**Brief**
"panel" is the word to look for; say how many lines of the listing below contain it, and nothing else.

**Provided data**
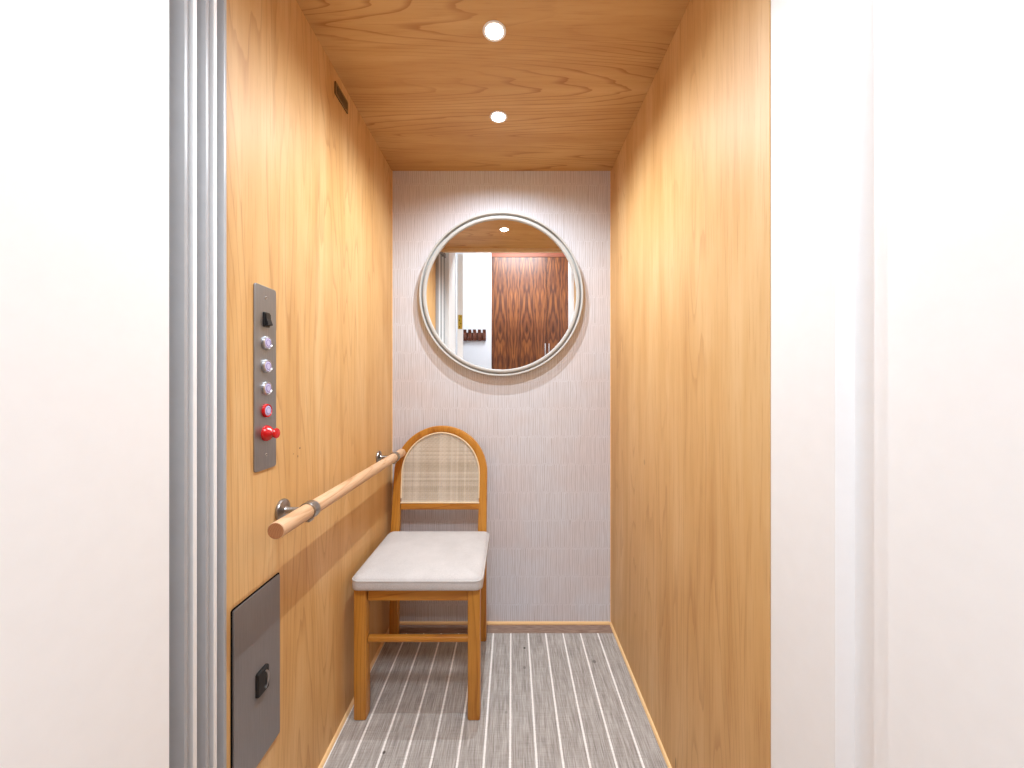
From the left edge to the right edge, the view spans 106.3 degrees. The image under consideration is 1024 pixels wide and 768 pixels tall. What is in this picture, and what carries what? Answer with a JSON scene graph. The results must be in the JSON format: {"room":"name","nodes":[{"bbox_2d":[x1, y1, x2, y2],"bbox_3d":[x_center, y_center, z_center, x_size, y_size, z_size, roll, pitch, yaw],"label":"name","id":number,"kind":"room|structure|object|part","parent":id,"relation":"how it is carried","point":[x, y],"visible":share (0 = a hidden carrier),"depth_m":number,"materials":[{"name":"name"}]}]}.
{"room":"home elevator","nodes":[
{"label":"home elevator","id":0,"kind":"room"},
{"bbox_2d":[226,0,391,767],"bbox_3d":[-0.584,0.064,1.282,0.030,2.147,1.075,0,0,0],"label":"wall","id":1,"kind":"structure","parent":0,"point":[309,185],"depth_m":1.06,"materials":[{"name":"brown wood"}]},
{"bbox_2d":[231,573,279,767],"bbox_3d":[-0.562,0.653,0.856,0.014,0.391,0.161,0,0,0],"label":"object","id":2,"kind":"structure","parent":1,"relation":"attached to","point":[255,621],"depth_m":0.84,"materials":[{"name":"metal"}]},
{"bbox_2d":[253,283,279,471],"bbox_3d":[-0.554,-0.014,0.883,0.030,0.420,0.078,0,0,0],"label":"control panel","id":3,"kind":"object","parent":1,"relation":"attached to","point":[265,432],"visible":1,"depth_m":0.87,"materials":[{"name":"metal"}]},
{"bbox_2d":[263,312,272,327],"bbox_3d":[-0.560,-0.148,0.883,0.010,0.034,0.021,0,0,0],"label":"rocker switch","id":4,"kind":"object","parent":3,"relation":"attached to","point":[267,316],"depth_m":0.88,"materials":[{"name":"black plastic"}]},
{"bbox_3d":[-0.552,0.113,0.883,0.027,0.036,0.036,0,0,0],"label":"stop knob","id":5,"kind":"part","parent":3,"relation":"part of","materials":[{"name":"red plastic"}]},
{"bbox_2d":[267,449,405,538],"bbox_3d":[-0.523,0.311,1.277,0.090,0.055,0.930,0,0,0],"label":"handrail","id":6,"kind":"object","parent":1,"relation":"attached to","point":[288,518],"visible":1,"depth_m":0.96,"materials":[{"name":"brown wood"}]},
{"bbox_2d":[335,81,347,113],"bbox_3d":[-0.567,-0.951,1.277,0.004,0.040,0.094,0,0,0],"label":"air vent","id":7,"kind":"object","parent":1,"relation":"in","point":[338,92],"visible":1,"depth_m":1.27,"materials":[{"name":"brown metal"}]},
{"bbox_2d":[338,88,346,108],"bbox_3d":[-0.566,-0.951,1.277,0.002,0.028,0.077,0,0,0],"label":"grille","id":8,"kind":"object","parent":7,"relation":"attached to","point":[341,98],"depth_m":1.28,"materials":[{"name":"brown metal"}]},
{"bbox_2d":[318,628,388,767],"bbox_3d":[-0.565,1.131,1.282,0.008,0.012,1.075,0,0,0],"label":"baseboard","id":9,"kind":"structure","parent":1,"relation":"attached to","point":[341,725],"depth_m":1.27,"materials":[{"name":"brown wood"}]},
{"bbox_2d":[392,171,392,498],"bbox_3d":[-0.568,0.056,1.818,0.003,2.132,0.004,0,0,0],"label":"trim","id":10,"kind":"structure","parent":1,"relation":"attached to","point":[392,171],"depth_m":1.82,"materials":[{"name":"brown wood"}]},
{"bbox_2d":[296,0,689,170],"bbox_3d":[-0.050,-1.025,1.285,1.098,0.030,1.070,0,0,0],"label":"ceiling","id":11,"kind":"structure","parent":0,"point":[571,79],"depth_m":1.25,"materials":[{"name":"brown wood"}]},
{"bbox_2d":[483,20,505,41],"bbox_3d":[-0.051,-1.008,1.098,0.067,0.003,0.067,0,0,0],"label":"recessed light","id":12,"kind":"object","parent":11,"relation":"in","point":[493,30],"visible":1,"depth_m":1.10,"materials":[{"name":"white paint"}]},
{"bbox_2d":[490,110,506,122],"bbox_3d":[-0.051,-1.008,1.450,0.067,0.003,0.067,0,0,0],"label":"recessed light","id":13,"kind":"object","parent":11,"relation":"in","point":[497,116],"visible":1,"depth_m":1.45,"materials":[{"name":"white paint"}]},
{"bbox_3d":[-0.050,-1.022,0.737,1.038,0.075,0.025,0,0,0],"label":"trim","id":14,"kind":"structure","parent":11,"relation":"attached to","visible":0},
{"bbox_2d":[169,0,225,767],"bbox_3d":[-0.569,0.052,0.673,0.107,2.130,0.138,0,0,0],"label":"elevator door","id":15,"kind":"structure","parent":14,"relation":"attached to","point":[197,28],"depth_m":0.67,"materials":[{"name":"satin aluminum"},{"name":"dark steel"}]},
{"bbox_3d":[-0.568,0.067,0.613,0.093,2.100,0.008,0,0,-3],"label":"panel","id":16,"kind":"part","parent":15,"relation":"part of","materials":[{"name":"grey metal"}]},
{"bbox_3d":[-0.572,0.067,0.643,0.086,2.100,0.008,0,0,3],"label":"panel","id":17,"kind":"part","parent":15,"relation":"part of","materials":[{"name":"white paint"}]},
{"bbox_3d":[-0.575,0.067,0.673,0.080,2.100,0.008,0,0,-3],"label":"panel","id":18,"kind":"part","parent":15,"relation":"part of","materials":[{"name":"grey metal"}]},
{"bbox_3d":[-0.578,0.067,0.703,0.073,2.100,0.008,0,0,3],"label":"panel","id":19,"kind":"part","parent":15,"relation":"part of","materials":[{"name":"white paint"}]},
{"bbox_3d":[-0.581,0.067,0.732,0.067,2.100,0.008,0,0,-3],"label":"panel","id":20,"kind":"part","parent":15,"relation":"part of","materials":[{"name":"grey metal"}]},
{"bbox_2d":[323,625,666,767],"bbox_3d":[-0.050,1.147,1.260,1.098,0.020,1.120,0,0,0],"label":"floor","id":21,"kind":"structure","parent":0,"point":[553,696],"depth_m":1.36,"materials":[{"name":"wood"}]},
{"bbox_2d":[352,425,489,719],"bbox_3d":[-0.320,0.664,1.534,0.446,0.942,0.515,0,0,0],"label":"dining chair","id":22,"kind":"object","parent":21,"relation":"on","point":[406,565],"visible":1,"depth_m":1.45,"materials":[{"name":"brown wood"}]},
{"bbox_3d":[-0.514,0.913,1.317,0.042,0.444,0.042,0,0,0],"label":"leg","id":23,"kind":"part","parent":22,"relation":"part of","materials":[{"name":"brown wood"}]},
{"bbox_3d":[-0.523,0.916,1.713,0.040,0.438,0.039,0,0,0],"label":"leg","id":24,"kind":"part","parent":22,"relation":"part of","materials":[{"name":"brown wood"}]},
{"bbox_3d":[-0.320,0.713,1.512,0.411,0.044,0.420,0,0,0],"label":"seat rail","id":25,"kind":"part","parent":22,"relation":"part of","materials":[{"name":"brown wood"}]},
{"bbox_2d":[352,531,489,590],"bbox_3d":[-0.320,0.663,1.490,0.443,0.054,0.425,0,0,0],"label":"seat cushion","id":26,"kind":"object","parent":22,"relation":"on","point":[404,560],"depth_m":1.37,"materials":[{"name":"fabric"}]},
{"bbox_3d":[-0.328,0.445,1.748,0.430,0.504,0.086,0,0,0],"label":"frame","id":27,"kind":"part","parent":22,"relation":"part of","materials":[{"name":"brown wood"}]},
{"bbox_3d":[-0.325,0.551,1.736,0.351,0.028,0.022,0,0,0],"label":"cross rail","id":28,"kind":"part","parent":22,"relation":"part of","materials":[{"name":"brown wood"}]},
{"bbox_3d":[-0.325,0.383,1.751,0.355,0.312,0.039,0,0,0],"label":"cane panel","id":29,"kind":"part","parent":22,"relation":"part of","materials":[{"name":"beige wicker"}]},
{"bbox_3d":[-0.129,0.913,1.317,0.042,0.444,0.042,0,0,0],"label":"leg","id":30,"kind":"part","parent":22,"relation":"part of","materials":[{"name":"brown wood"}]},
{"bbox_3d":[-0.134,0.916,1.713,0.040,0.438,0.039,0,0,0],"label":"leg","id":31,"kind":"part","parent":22,"relation":"part of","materials":[{"name":"brown wood"}]},
{"bbox_2d":[393,171,610,621],"bbox_3d":[-0.050,0.059,1.835,1.098,2.197,0.030,0,0,0],"label":"wall","id":32,"kind":"structure","parent":0,"point":[542,433],"depth_m":1.82,"materials":[{"name":"fabric"}]},
{"bbox_2d":[419,212,582,375],"bbox_3d":[-0.051,-0.420,1.803,0.767,0.767,0.032,0,0,0],"label":"round mirror","id":33,"kind":"object","parent":32,"relation":"attached to","point":[501,293],"visible":1,"depth_m":1.80,"materials":[{"name":"silver mirror"}]},
{"bbox_2d":[400,621,609,624],"bbox_3d":[-0.050,1.131,1.816,1.022,0.012,0.008,0,0,0],"label":"baseboard","id":34,"kind":"structure","parent":32,"relation":"attached to","point":[401,622],"depth_m":1.81,"materials":[{"name":"brown wood"}]},
{"bbox_2d":[0,0,1023,767],"bbox_3d":[0.105,-0.338,0.375,2.510,2.950,0.370,0,0,0],"label":"wall","id":35,"kind":"structure","parent":0,"point":[84,84],"depth_m":0.45,"materials":[{"name":"white paint"}]},
{"bbox_2d":[611,0,770,767],"bbox_3d":[0.484,0.064,1.260,0.030,2.147,1.120,0,0,0],"label":"wall","id":36,"kind":"structure","parent":0,"point":[691,173],"depth_m":0.98,"materials":[{"name":"brown wood"}]},
{"bbox_2d":[610,171,610,620],"bbox_3d":[0.468,0.056,1.818,0.003,2.132,0.004,0,0,0],"label":"trim","id":37,"kind":"structure","parent":36,"relation":"attached to","point":[610,171],"depth_m":1.82,"materials":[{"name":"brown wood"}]},
{"bbox_2d":[610,622,671,767],"bbox_3d":[0.465,1.131,1.260,0.008,0.012,1.120,0,0,0],"label":"baseboard","id":38,"kind":"structure","parent":36,"relation":"attached to","point":[661,747],"depth_m":1.36,"materials":[{"name":"brown wood"}]},
{"bbox_2d":[771,0,854,767],"bbox_3d":[0.500,-0.068,0.629,0.059,2.410,0.139,0,0,0],"label":"trim","id":39,"kind":"structure","parent":36,"relation":"attached to","point":[813,41],"depth_m":0.60,"materials":[{"name":"white paint"}]}
]}

**Reply**
7